So long as your insurance policy follows Indiana law on coverage, other details are controlled by the policy itself. Not all auto policies are the same. Most policies have “exclusions” of coverage for certain situations.

When a hit and run driver is at fault for a crash, you can usually make a UM claim with your own company. But some companies add extra rules. Most require there to be a physical impact between the two vehicles. Some companies have also included a rule that the other driver be “identified”. This is, of course, difficult in a hit and run case, since the other driver fled the scene. But in Indiana, our courts have allowed even general descriptions to meet this requirement, since to do otherwise would be unfair, and defeat the purpose of having UM. Gillespie v. Geico General Ins.

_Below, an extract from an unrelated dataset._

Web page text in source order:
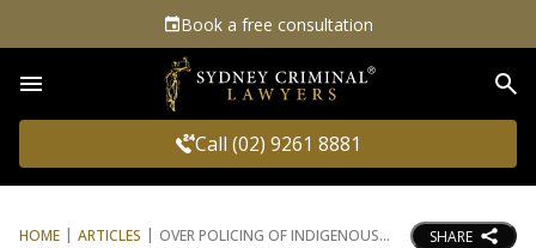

Co., 850 N.E.2d 913 (Ind.Ct.App. 2006).

Recently, our firm helped a client where her carrier denied coverage based on policy language that said “An independent eyewitness other than the person or persons making claim under this or similar coverage must corroborate the facts of the accident.” The insurance adjuster claimed that this meant “independent witness to the crash itself”. However, that is not what the policy says. The word “corroborate” is much broader in meaning. In our client’s case, the crash facts were corroborated by the two police officers who investigated the scene, interviewed our client, and inspected her totaled vehicle. We had to file a special lawsuit against the insurance company to get a judge to declare that coverage existed.

For many good reasons, Indiana law does not allow an insurance company to use creative “interpretations” of the policy it wrote to deny coverage. The policy must comply with the UM statute, and any ambiguities in the wording of the policy will be strictly construed against the insurance company.

The Indiana UM statute is designed to compensate innocent people who are injured through the wrongful conduct of uninsured motorists. United Nat. Ins. Co. v. DePrizio, 705 N.E.2d 455, 460 (Ind. 1999). This statute has been amended several times since its original passage in 1965, evidencing a clear intent on the part of the Indiana Legislature to broaden the scope of coverage to the fullest extent possible. The law is intended to give innocent victims of a crash caused by an uninsured motorist, including a hit and run driver, fair compensation.